- WORK TO COMPLETE
Starting at the line that holds "une valeur moins élevée pour (59, 309)" and stopping at the line that holds "VMware Workstation 10", restate the records below word for word, with both of those lines included.

- EXTRACTED ENTRIES
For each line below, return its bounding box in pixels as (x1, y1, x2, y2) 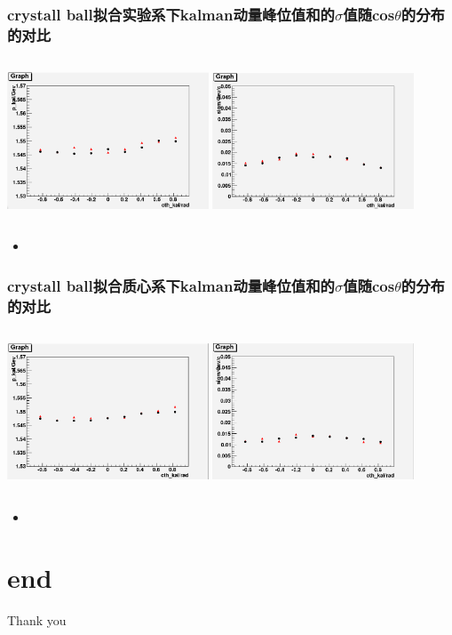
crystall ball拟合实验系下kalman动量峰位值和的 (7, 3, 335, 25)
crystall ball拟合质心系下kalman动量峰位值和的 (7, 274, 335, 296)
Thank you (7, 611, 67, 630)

...

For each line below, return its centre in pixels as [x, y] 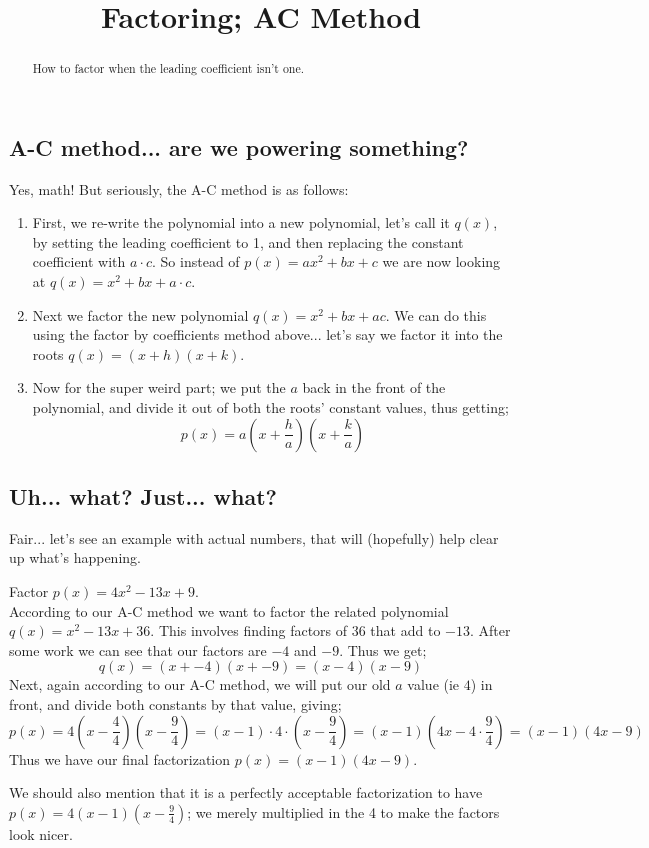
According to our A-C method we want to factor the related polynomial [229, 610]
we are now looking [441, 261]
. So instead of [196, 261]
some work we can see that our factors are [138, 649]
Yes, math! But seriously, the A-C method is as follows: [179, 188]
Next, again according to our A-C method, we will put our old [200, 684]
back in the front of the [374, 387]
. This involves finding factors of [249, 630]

* * *

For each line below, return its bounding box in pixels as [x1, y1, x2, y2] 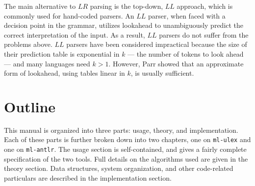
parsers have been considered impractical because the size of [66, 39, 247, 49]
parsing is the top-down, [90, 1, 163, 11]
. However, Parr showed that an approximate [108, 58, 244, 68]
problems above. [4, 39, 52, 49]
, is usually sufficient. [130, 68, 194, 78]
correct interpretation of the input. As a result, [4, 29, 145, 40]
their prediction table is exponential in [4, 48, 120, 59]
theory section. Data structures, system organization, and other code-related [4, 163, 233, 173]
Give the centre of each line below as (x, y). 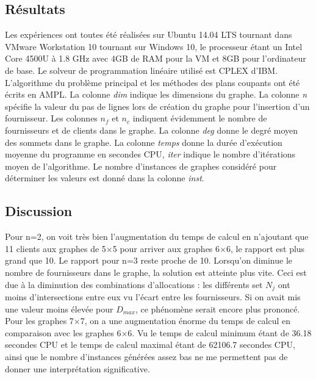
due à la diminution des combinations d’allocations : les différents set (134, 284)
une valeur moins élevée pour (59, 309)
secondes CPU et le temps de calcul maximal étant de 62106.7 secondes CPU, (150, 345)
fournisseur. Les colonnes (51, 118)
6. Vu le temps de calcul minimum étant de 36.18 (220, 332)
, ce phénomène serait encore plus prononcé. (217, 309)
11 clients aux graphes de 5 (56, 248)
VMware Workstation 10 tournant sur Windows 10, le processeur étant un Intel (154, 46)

- OUTPUT OF THE TASK
une valeur moins élevée pour (59, 309)
secondes CPU et le temps de calcul maximal étant de 62106.7 secondes CPU, (150, 345)
fournisseur. Les colonnes (51, 118)
6. Vu le temps de calcul minimum étant de 36.18 (220, 332)
, ce phénomène serait encore plus prononcé. (217, 309)
11 clients aux graphes de 5 (56, 248)
VMware Workstation 10 tournant sur Windows 10, le processeur étant un Intel (154, 46)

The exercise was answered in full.